A network authentication mechanism, such as Kerberos (reference 8), keeps the password file on a authentication server 20 as shown in FIG. 3. A special protocol is used to validate a userid and password entered on a user computer 22 against the password file on the authentication server 20. The latter generates authentication data, embodied in a ticket, that identifies the user. For example, the user computer obtains from the authentication server 20 a ticket to access the file server 24. The user computer 22 forwards this ticket to the file server 24 whenever the user wants to accesses a file. The file server 24 relies on the contents of the ticket to identify the user. The files are retrieved over link 28 from disk 30 to file server 24.

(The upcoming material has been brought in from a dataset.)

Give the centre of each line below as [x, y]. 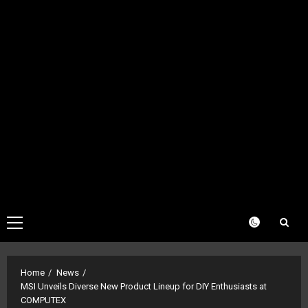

Kerberos uses cryptographic techniques to avoid sending the password on the network 26, to protect the contents of tickets, and to allow the file server 24 to be certain that the tickets are both valid and issued by the authentication server 20. Advantages of this scheme include (1) the password is kept in one place rather than in (potentially) multiple user computers or file servers 24; (2) the password is not transmitted over the computer network 26; (3) each ticket contains a dynamically-generated encryption key shared by the user computer 22 and the file server 24.

Other mechanisms can be used for network authentication. For example, KryptoKnight (reference 6), uses somewhat different protocols to achieve functions similar to Kerberos. As another example, a network authentication mechanism could be based upon public-key cryptography.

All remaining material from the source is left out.